Enclosure, Cummeen, Co. Sligo
Co. Sligo |
Enclosures
Something about the earthwork at Cummeen in County Sligo refuses to settle neatly into a category.
On a south-facing slope, a low earthen bank traces out a roughly rectangular space, measuring around 27 metres along its longer axis and 16.5 metres across. The bank itself is modest, rising less than a metre on either side, with a width of about 2 metres and a clearly defined entrance gap of nearly 3 metres facing south-east. Notably, there is no fosse, the defensive ditch that typically accompanies an enclosure bank, which makes it harder to read this as a straightforwardly defensive structure.

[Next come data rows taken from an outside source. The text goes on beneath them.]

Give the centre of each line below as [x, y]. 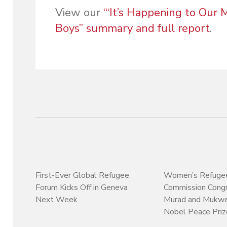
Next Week [57, 199]
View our [79, 13]
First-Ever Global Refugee [83, 175]
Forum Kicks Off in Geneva [82, 187]
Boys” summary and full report [132, 29]
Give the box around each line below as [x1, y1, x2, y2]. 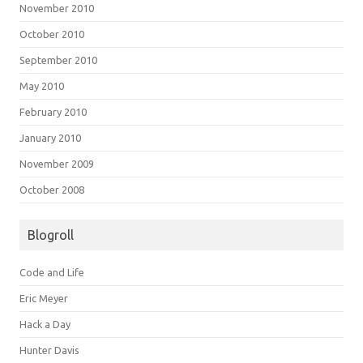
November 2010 [19, 2, 94, 14]
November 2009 [19, 158, 94, 169]
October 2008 [19, 184, 84, 195]
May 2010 [19, 80, 64, 92]
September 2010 [19, 54, 97, 66]
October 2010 [19, 28, 84, 40]
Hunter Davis [19, 344, 79, 356]
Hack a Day [19, 318, 70, 330]
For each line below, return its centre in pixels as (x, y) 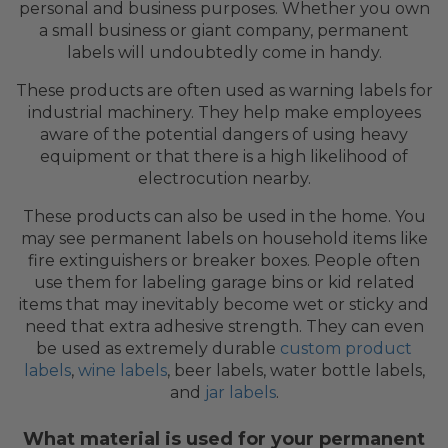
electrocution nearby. (224, 178)
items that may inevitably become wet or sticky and (224, 304)
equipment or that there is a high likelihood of (224, 156)
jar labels (240, 392)
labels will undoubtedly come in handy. (224, 52)
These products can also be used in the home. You (224, 216)
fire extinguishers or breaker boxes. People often (224, 260)
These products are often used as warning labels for (224, 90)
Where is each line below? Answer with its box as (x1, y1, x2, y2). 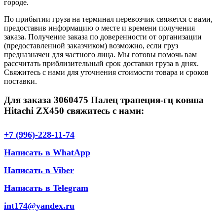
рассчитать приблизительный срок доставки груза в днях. (4, 59, 199, 68)
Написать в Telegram (4, 183, 88, 193)
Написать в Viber (4, 165, 74, 175)
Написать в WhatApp (4, 147, 90, 157)
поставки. (4, 76, 37, 85)
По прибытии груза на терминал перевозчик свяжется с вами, (4, 14, 213, 23)
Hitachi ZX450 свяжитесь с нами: (4, 106, 144, 116)
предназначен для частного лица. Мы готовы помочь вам (4, 50, 197, 59)

What makes the site quietly puzzling is the matter of its shape, or rather its two recorded shapes. When surveyors working on the Ordnance Survey six-inch map recorded the site in 1837, they depicted the enclosure as circular. The same circular outline appears again on the 1940 edition of the same map series. Yet on the ground, the enclosed area is rectangular. Whether the earlier surveyors were working from incomplete visibility, interpreting a partially collapsed bank, or simply imposing a familiar form onto something less legible, is not clear. Enclosures of this general type appear across Ireland in considerable variety, serving as farmsteads, animal pounds, burial grounds, or ceremonial spaces depending on their date and context, and without excavation the function of this particular example remains open.